- [Task instructions]:
Return every entry below word for word and leave out any picture.

- [Available records]:
______________________________

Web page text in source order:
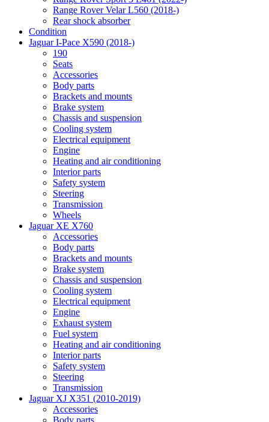
Range Rover Velar L560 (2018-)
Rear shock absorber
Condition
Jaguar I-Pace X590 (2018-)
190
Seats
Accessories
Body parts
Brackets and mounts
Brake system
Chassis and suspension
Cooling system
Electrical equipment
Engine
Heating and air conditioning
Interior parts
Safety system
Steering
Transmission
Wheels
Jaguar XE X760
Accessories
Body parts
Brackets and mounts
Brake system
Chassis and suspension
Cooling system
Electrical equipment
Engine
Exhaust system
Fuel system
Heating and air conditioning
Interior parts
Safety system
Steering
Transmission
Jaguar XJ X351 (2010-2019)
Accessories
Body parts
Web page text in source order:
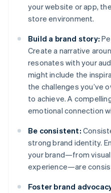
your website or app,
store environment.
Build a brand story:
Create a narrative
resonates with your
might include the
the challenges you’ve
to achieve. A
emotional connection
Be consistent:
strong brand identity.
your brand—from
experience—are
Foster brand
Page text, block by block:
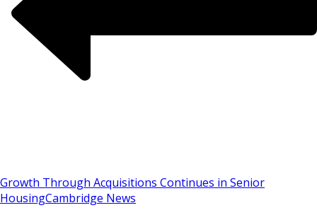
Growth Through Acquisitions Continues in Senior
HousingCambridge News
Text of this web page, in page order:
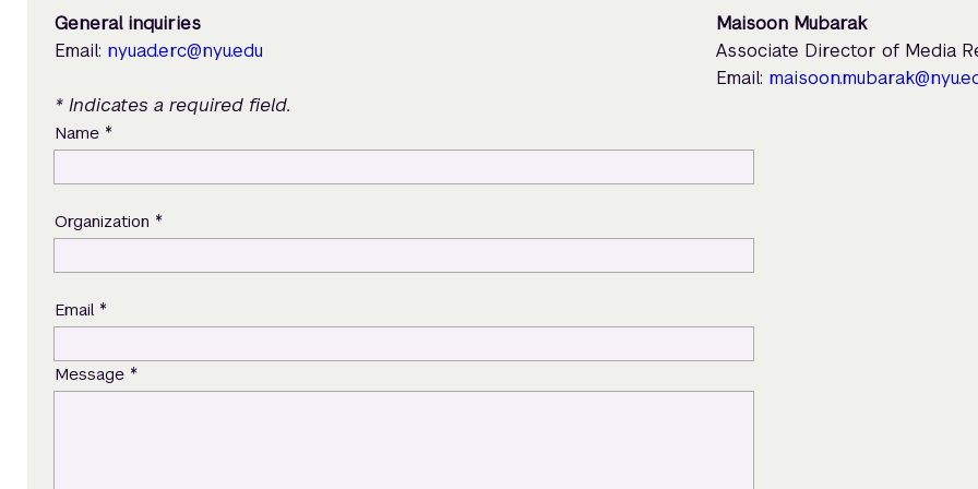
General inquiries
Email: nyuad.erc@nyu.edu
Maisoon Mubarak
Associate Director of Media
Email:
* Indicates a required field.
Name *
Organization *
Email *
Message *
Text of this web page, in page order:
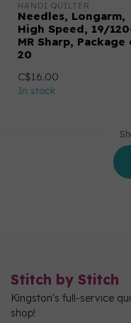
HANDI QUILTER
Needles, Longarm,
High Speed, 19/
MR Sharp, Package
20
C$16.00
In stock
Stitch by Stitch
Kingston's full-service
shop!
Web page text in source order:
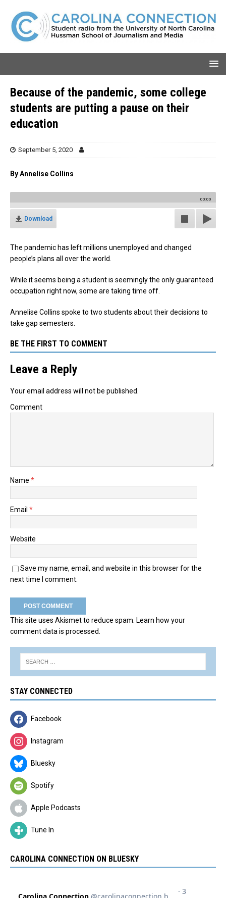
Because of the pandemic, some college
students are putting a pause on their
education
September 5, 2020
By Annelise Collins
00:00
Download
The pandemic has left millions unemployed and changed
people’s plans all over the world.
While it seems being a student is seemingly the only guaranteed
occupation right now, some are taking time off.
Annelise Collins spoke to two students about their decisions to
take gap semesters.
BE THE FIRST TO COMMENT
Leave a Reply
Your email address will not be published.
Comment
Name *
Email *
Website
Save my name, email, and website in this browser for the
next time I comment.
This site uses Akismet to reduce spam. Learn how your
comment data is processed.
STAY CONNECTED
Facebook
Instagram
Bluesky
Spotify
Apple Podcasts
Tune In
CAROLINA CONNECTION ON BLUESKY
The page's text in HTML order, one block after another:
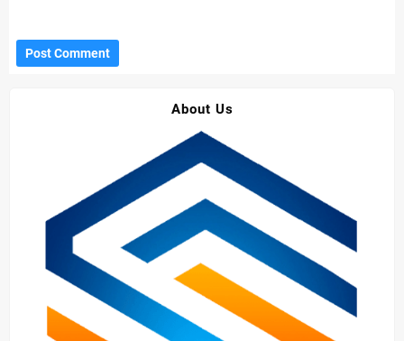
About Us
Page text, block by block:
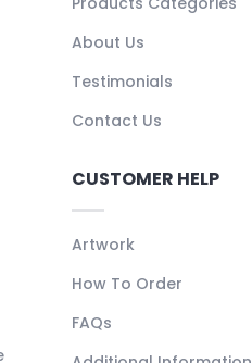
About Us
Testimonials
Contact Us
CUSTOMER HELP
Artwork
How To Order
FAQs
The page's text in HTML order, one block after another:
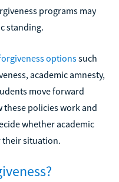
programs may
standing.
optionssuch
academic amnesty,
move forward
these policies work and
whether academic
their situation.
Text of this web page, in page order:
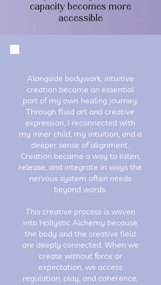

______________________________

- [Written reply]:
Web page text in source order:
Range Rover Velar L560 (2018-)
Rear shock absorber
Condition
Jaguar I-Pace X590 (2018-)
190
Seats
Accessories
Body parts
Brackets and mounts
Brake system
Chassis and suspension
Cooling system
Electrical equipment
Engine
Heating and air conditioning
Interior parts
Safety system
Steering
Transmission
Wheels
Jaguar XE X760
Accessories
Body parts
Brackets and mounts
Brake system
Chassis and suspension
Cooling system
Electrical equipment
Engine
Exhaust system
Fuel system
Heating and air conditioning
Interior parts
Safety system
Steering
Transmission
Jaguar XJ X351 (2010-2019)
Accessories
Body parts
Web page text in source order:
your website or app,
store environment.
Build a brand story:
Create a narrative
resonates with your
might include the
the challenges you’ve
to achieve. A
emotional connection
Be consistent:
strong brand identity.
your brand—from
experience—are
Foster brand
Page text, block by block:
Growth Through Acquisitions Continues in Senior
HousingCambridge News
Text of this web page, in page order:
General inquiries
Email: nyuad.erc@nyu.edu
Maisoon Mubarak
Associate Director of Media
Email:
* Indicates a required field.
Name *
Organization *
Email *
Message *
Text of this web page, in page order:
HANDI QUILTER
Needles, Longarm,
High Speed, 19/
MR Sharp, Package
20
C$16.00
In stock
Stitch by Stitch
Kingston's full-service
shop!
Web page text in source order:
Because of the pandemic, some college
students are putting a pause on their
education
September 5, 2020
By Annelise Collins
00:00
Download
The pandemic has left millions unemployed and changed
people’s plans all over the world.
While it seems being a student is seemingly the only guaranteed
occupation right now, some are taking time off.
Annelise Collins spoke to two students about their decisions to
take gap semesters.
BE THE FIRST TO COMMENT
Leave a Reply
Your email address will not be published.
Comment
Name *
Email *
Website
Save my name, email, and website in this browser for the
next time I comment.
This site uses Akismet to reduce spam. Learn how your
comment data is processed.
STAY CONNECTED
Facebook
Instagram
Bluesky
Spotify
Apple Podcasts
Tune In
CAROLINA CONNECTION ON BLUESKY
The page's text in HTML order, one block after another:
About Us
Page text, block by block:
About Us
Testimonials
Contact Us
CUSTOMER HELP
Artwork
How To Order
FAQs
The page's text in HTML order, one block after another:
programs may
standing.
optionssuch
academic amnesty,
move forward
these policies work and
whether academic
their situation.
Text of this web page, in page order:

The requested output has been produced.